*** Block opens ***

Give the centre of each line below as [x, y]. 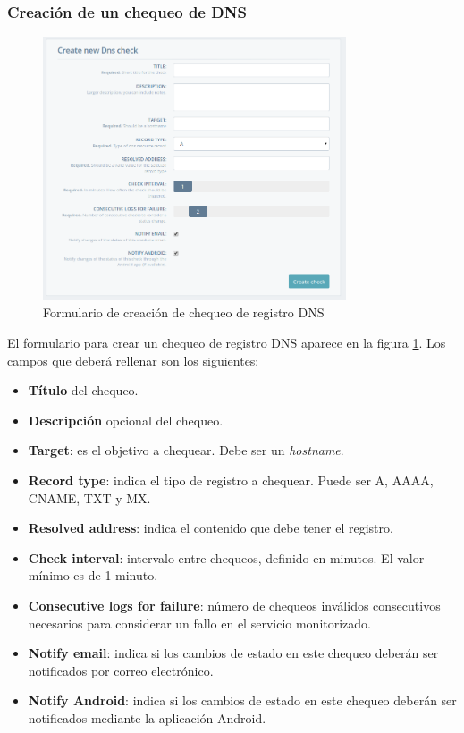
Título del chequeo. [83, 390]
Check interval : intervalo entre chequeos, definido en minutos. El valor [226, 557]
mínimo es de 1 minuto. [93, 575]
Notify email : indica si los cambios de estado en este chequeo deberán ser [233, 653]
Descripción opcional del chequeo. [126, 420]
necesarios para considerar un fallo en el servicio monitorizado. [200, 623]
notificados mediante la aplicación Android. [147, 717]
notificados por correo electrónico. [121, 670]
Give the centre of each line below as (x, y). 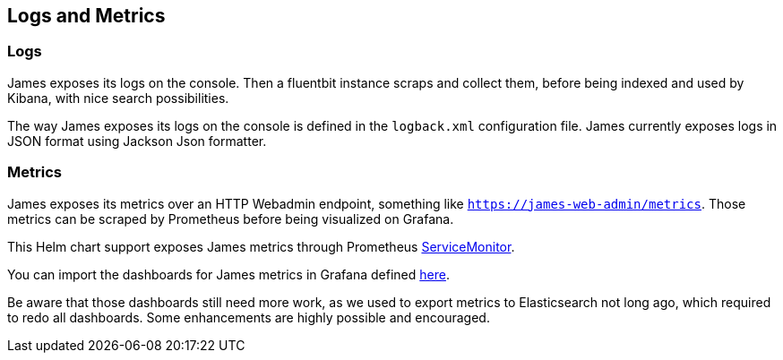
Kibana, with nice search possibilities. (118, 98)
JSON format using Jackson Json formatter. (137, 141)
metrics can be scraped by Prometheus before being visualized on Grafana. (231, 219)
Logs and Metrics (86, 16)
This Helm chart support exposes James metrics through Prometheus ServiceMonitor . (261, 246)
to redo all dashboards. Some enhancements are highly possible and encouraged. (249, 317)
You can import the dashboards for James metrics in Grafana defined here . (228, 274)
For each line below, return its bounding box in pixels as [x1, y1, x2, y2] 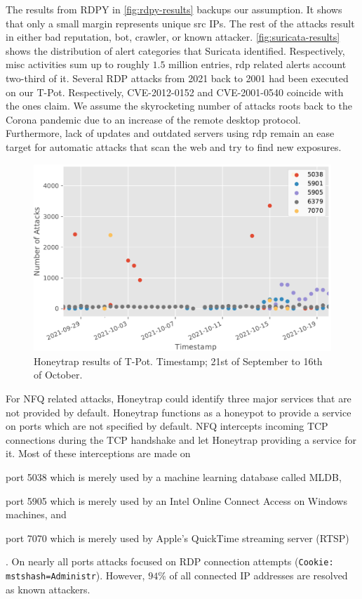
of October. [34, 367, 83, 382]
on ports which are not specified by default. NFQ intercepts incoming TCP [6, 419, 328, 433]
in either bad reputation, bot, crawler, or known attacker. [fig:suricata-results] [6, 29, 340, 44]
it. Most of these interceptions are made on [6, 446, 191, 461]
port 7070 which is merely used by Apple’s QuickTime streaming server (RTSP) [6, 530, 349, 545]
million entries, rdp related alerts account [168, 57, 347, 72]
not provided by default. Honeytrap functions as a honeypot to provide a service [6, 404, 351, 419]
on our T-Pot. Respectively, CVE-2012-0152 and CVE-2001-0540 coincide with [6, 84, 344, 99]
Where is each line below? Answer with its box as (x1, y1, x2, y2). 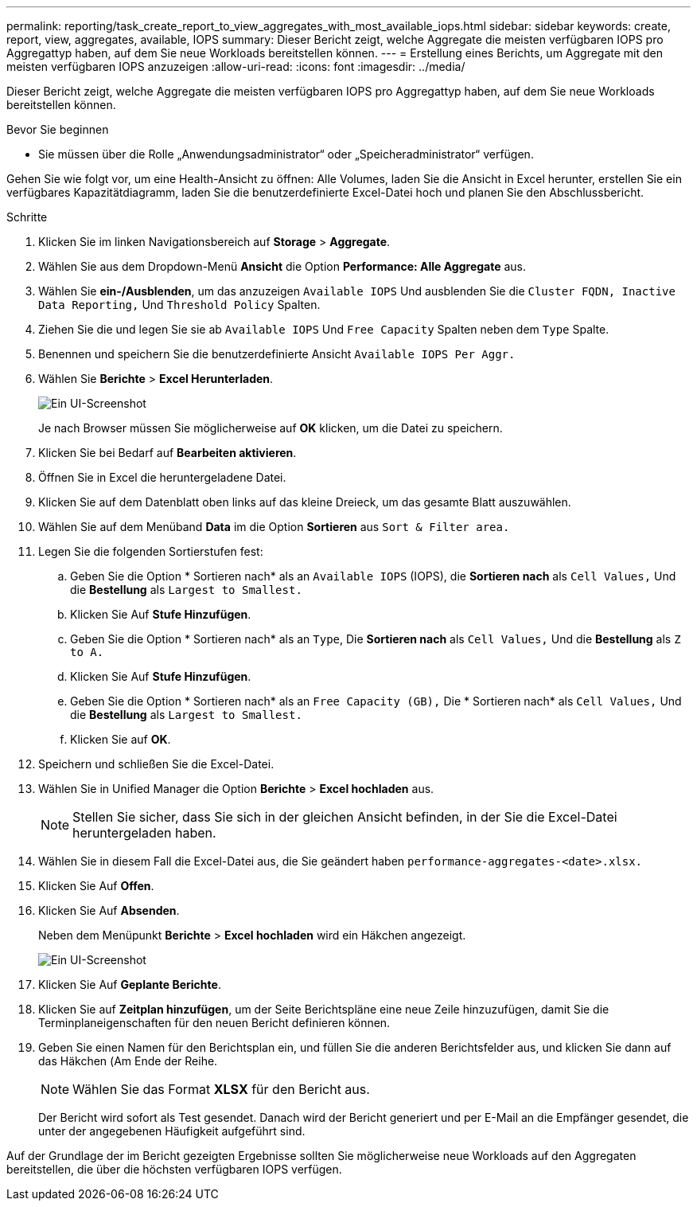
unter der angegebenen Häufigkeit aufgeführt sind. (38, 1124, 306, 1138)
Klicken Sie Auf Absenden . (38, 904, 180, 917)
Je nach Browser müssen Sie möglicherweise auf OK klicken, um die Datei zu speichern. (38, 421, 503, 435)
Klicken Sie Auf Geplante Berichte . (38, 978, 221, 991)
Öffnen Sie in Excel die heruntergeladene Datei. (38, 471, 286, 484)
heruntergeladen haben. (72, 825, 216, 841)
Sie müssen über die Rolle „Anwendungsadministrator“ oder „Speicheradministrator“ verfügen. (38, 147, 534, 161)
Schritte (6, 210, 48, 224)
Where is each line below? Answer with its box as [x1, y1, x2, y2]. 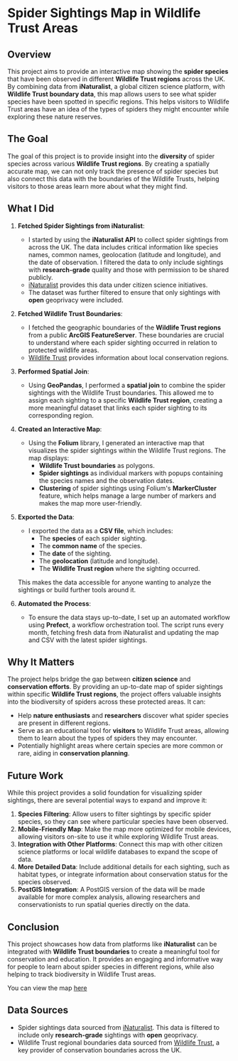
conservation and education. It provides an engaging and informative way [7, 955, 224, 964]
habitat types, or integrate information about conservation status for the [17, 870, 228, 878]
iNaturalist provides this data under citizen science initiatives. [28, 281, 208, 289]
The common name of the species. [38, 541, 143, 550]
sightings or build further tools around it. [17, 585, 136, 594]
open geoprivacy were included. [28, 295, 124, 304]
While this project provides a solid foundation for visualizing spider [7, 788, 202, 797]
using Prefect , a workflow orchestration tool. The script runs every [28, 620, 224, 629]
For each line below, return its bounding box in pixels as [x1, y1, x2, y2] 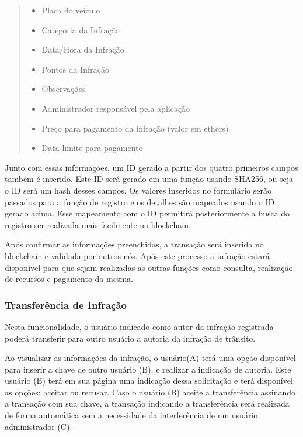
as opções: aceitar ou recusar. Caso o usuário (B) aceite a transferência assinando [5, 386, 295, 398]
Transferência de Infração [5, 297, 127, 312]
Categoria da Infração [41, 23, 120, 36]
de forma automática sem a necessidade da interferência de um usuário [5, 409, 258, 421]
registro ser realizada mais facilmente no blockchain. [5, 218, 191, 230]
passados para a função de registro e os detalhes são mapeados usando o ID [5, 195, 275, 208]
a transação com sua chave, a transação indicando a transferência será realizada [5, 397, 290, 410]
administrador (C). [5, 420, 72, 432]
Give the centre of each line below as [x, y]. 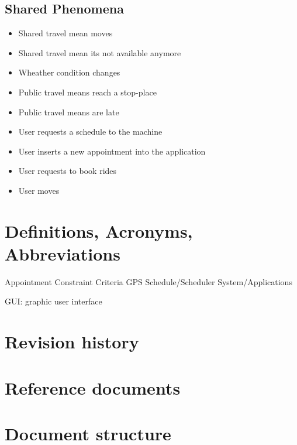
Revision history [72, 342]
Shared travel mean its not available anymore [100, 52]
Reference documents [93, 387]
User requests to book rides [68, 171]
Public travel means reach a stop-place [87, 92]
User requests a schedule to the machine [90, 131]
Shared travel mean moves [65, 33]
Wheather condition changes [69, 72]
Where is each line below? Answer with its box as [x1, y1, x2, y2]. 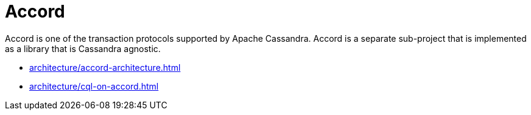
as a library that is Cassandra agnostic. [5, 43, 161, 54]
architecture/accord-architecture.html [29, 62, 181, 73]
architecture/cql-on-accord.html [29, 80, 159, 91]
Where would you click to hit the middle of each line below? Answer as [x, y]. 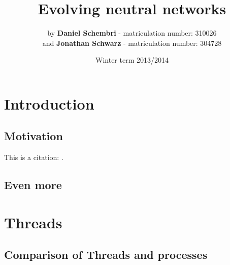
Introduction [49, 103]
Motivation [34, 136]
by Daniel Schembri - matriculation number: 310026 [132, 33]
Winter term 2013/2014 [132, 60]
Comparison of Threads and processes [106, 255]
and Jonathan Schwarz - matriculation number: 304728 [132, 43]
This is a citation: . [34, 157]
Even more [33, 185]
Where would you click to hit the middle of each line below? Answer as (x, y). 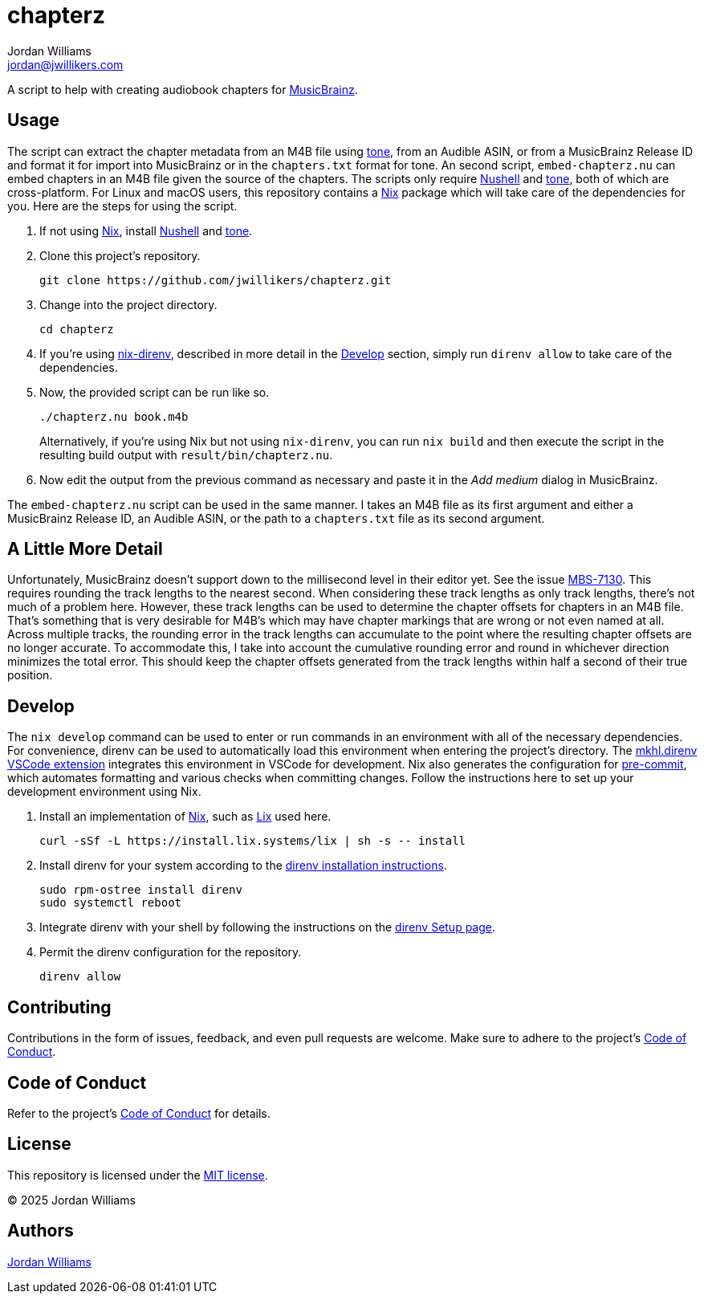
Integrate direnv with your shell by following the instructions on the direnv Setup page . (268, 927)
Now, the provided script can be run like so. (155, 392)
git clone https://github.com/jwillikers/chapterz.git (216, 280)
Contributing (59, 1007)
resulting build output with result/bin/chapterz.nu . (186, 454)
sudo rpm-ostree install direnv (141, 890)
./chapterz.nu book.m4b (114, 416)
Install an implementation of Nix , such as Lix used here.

*** Block closes ***

§ **Assignment**
Please return only the lines from the one with "Contributing (59, 1007)" through the end of the listing, each exactly as written, first and last included.

§ **Output of the task**
Contributing (59, 1007)
resulting build output with result/bin/chapterz.nu . (186, 454)
sudo rpm-ostree install direnv (141, 890)
./chapterz.nu book.m4b (114, 416)
Install an implementation of Nix , such as Lix used here.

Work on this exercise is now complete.